Speaker after speaker emphasized that Clinton was a better match for Jewish values, frequently citing the concept of “tikkun olam” – repairing a damaged world, and arguing that it reflected the Clinton campaign’s sensibilities.

This July 20, 2016 file photo shows Republican presidential candidate Donald Trump, right, and his son Donald Trump, Jr., watching as Eric Trump addresses the delegates during the third day of the Republican National Convention in Cleveland, Ohio. (AP Photo/Matt Rourke, File)
This July 20, 2016 file photo shows Republican presidential candidate Donald Trump, right, and his son Donald Trump, Jr., watching as Eric Trump addresses the delegates during the third day of the Republican National Convention in Cleveland, Ohio. (AP Photo/Matt Rourke, File)

New York Councilman David Greenfield, who represents a number of Brooklyn neighborhoods including Bensonhurst, Borough Park, Gravesend, Kensington, Midwood and Sheepshead Bay, spoke of Clinton’s support for Israel – while disparaging Trump as an unknown.

“If you look at where the candidates stand, Hillary Clinton has been a supporter of Israel throughout her whole career,” he said, citing her work in setting up sanctions against Iran, supporting Israel’s decision to build a security barrier, co-sponsoring the 2006 Palestinian Anti-Terror Act, and speaking out against the Boycott Divestment Sanctions movement – “including within her own church,” he added.

Democratic presidential candidate Hillary Clinton speaks at a Democratic Party organizing event on July 25, 2016 in Charlotte, North Carolina. (Justin Sullivan/Getty Images/AFP)
Democratic presidential candidate Hillary Clinton speaks at a Democratic Party organizing event on July 25, 2016 in Charlotte, North Carolina. (Justin Sullivan/Getty Images/AFP)

Regarding Trump, he argued that “when it comes to Israel issues and Jewish issues, the record is not clear.
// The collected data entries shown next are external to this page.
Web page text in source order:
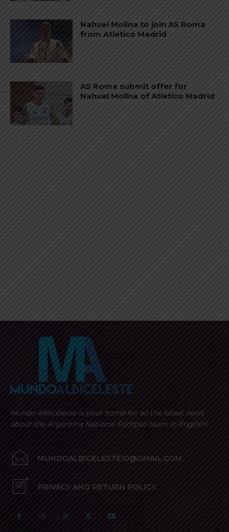
Nahuel Molina to join AS Roma
from Atletico Madrid
AS Roma submit offer for
Nahuel Molina of Atletico Madrid
Mundo Albiceleste is your home for all the latest news
about the Argentina National Football team in English!
MUNDOALBICELESTE10@GMAIL.COM
PRIVACY AND RETURN POLICY
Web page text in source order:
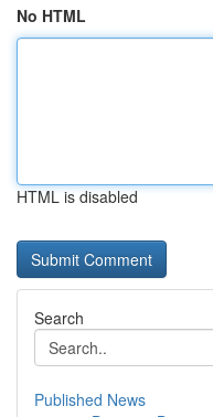
No HTML
HTML is disabled
Search
Published News
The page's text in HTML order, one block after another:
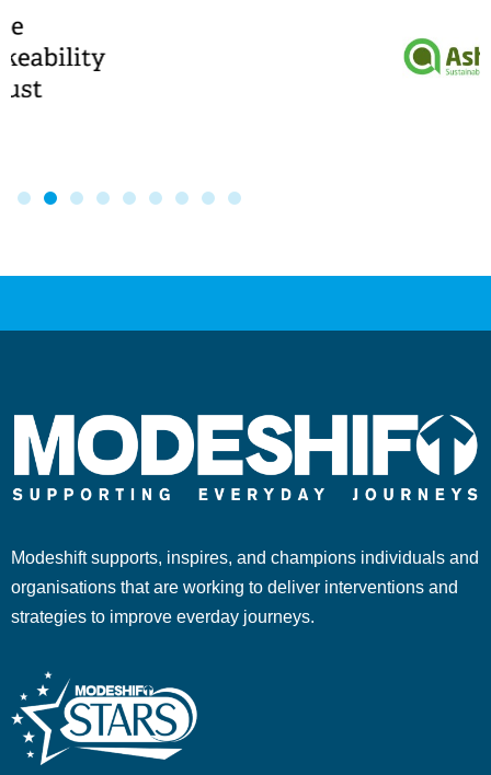
Modeshift supports, inspires, and champions individuals and
organisations that are working to deliver interventions and
strategies to improve everday journeys.
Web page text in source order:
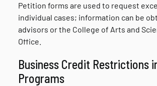
Petition forms are used to request
individual cases; information can be
advisors or the College of Arts and
Office.
Business Credit Restrictions
Programs
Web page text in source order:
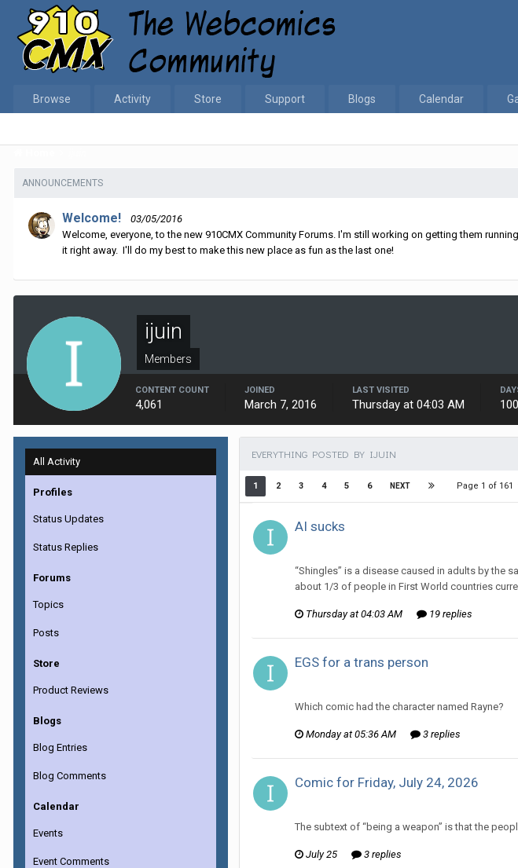
Browse Activity Store Support Blogs Calendar
ANNOUNCEMENTS
Welcome!
03/05/2016
Welcome, everyone, to the new 910CMX Community Forums. I'm still working on getting them
it right away. I'll do my best to make this new place as fun as the last one!
ijuin
Members
CONTENT COUNT
4,061
JOINED
March 7, 2016
LAST VISITED
Thursday at 04:03 AM 100
All Activity
Profiles
Status Updates
Status Replies
Forums
Topics
Posts
Store
Product Reviews
Blogs
Blog Entries
Blog Comments
Calendar
Events
Event Comments
EVERYTHING POSTED BY IJUIN
1 2 3 4 5 6 NEXT Page 1 of 161
AI sucks
“Shingles” is a disease caused in adults by the
about 1/3 of people in First World countries
Thursday at 04:03 AM 19 replies
EGS for a trans person
Which comic had the character named Rayne?
Monday at 05:36 AM 3 replies
Comic for Friday, July 24, 2026
The subtext of “being a weapon” is that the
July 25 3 replies
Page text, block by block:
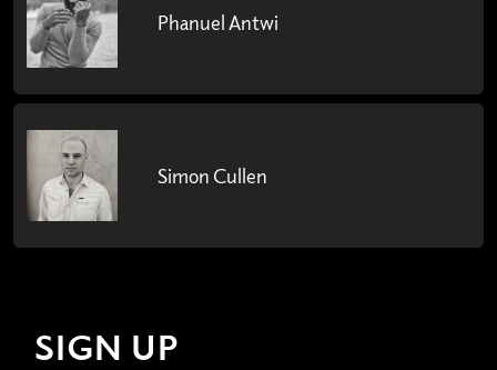
Phanuel Antwi
Simon Cullen
SIGN UP
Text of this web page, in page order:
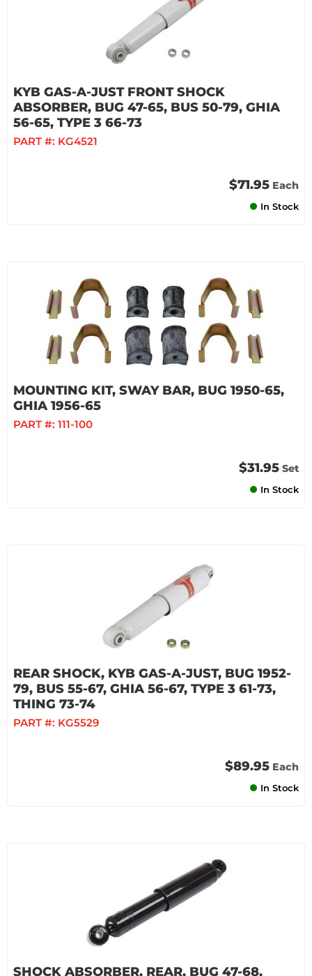
KYB GAS-A-JUST FRONT SHOCK
ABSORBER, BUG 47-65, BUS 50-79, GHIA
56-65, TYPE 3 66-73
PART #: KG4521
$71.95 Each
In Stock
MOUNTING KIT, SWAY BAR, BUG 1950-65,
GHIA 1956-65
PART #: 111-100
$31.95 Set
In Stock
REAR SHOCK, KYB GAS-A-JUST, BUG 1952-
79, BUS 55-67, GHIA 56-67, TYPE 3 61-73,
THING 73-74
PART #: KG5529
$89.95 Each
In Stock
SHOCK ABSORBER, REAR, BUG 47-68,
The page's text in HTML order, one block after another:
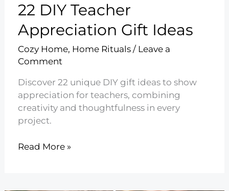
22 DIY Teacher
Appreciation Gift Ideas
Cozy Home, Home Rituals/ Leave a
Comment
Discover 22 unique DIY gift ideas to show
appreciation for teachers, combining
creativity and thoughtfulness in every
project.
22
Read More »
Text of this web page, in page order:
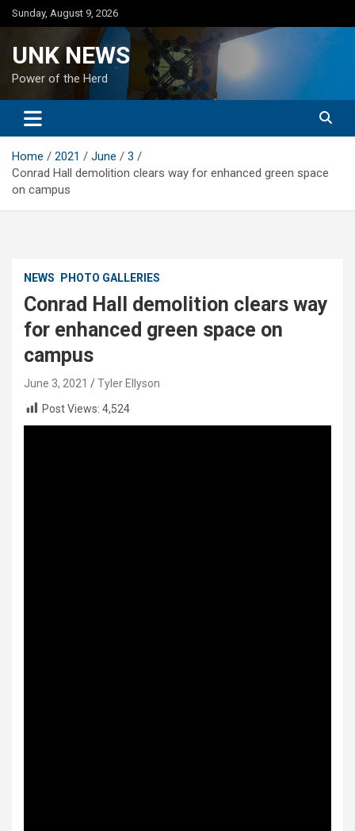
Skip
to
Sunday, August 9, 2026
UNK NEWS
Power of the Herd
Home 2021 June
3
Conrad Hall demolition clears way for enhanced green space
on campus
NEWS PHOTO GALLERIES
Conrad Hall demolition clears way
for enhanced green space on
campus
June 3, 2021
Tyler Ellyson
Post Views: 4,524

Because you marched in an Israel Day parade once does not mean you are supporter of Israel,” Greenfield quipped, referring to Trump’s frequent reference to his position as grand marshal of the 2004 Israel Day Parade in New York.

At least one Sanders supporter took the messages of Jewish unity in the face of Trump to heart. Wearing a blue “Sanders 2016” yarmulke, he clapped vigorously when Greenfield told the audience that it was time to treat Trump as he would treat one of his children if they used words like “dumb” or “stupid.”

“Folks,” Greenfield intoned. “In November let’s send Donald Trump to his room and elect Hillary Clinton as president of the United States of America.”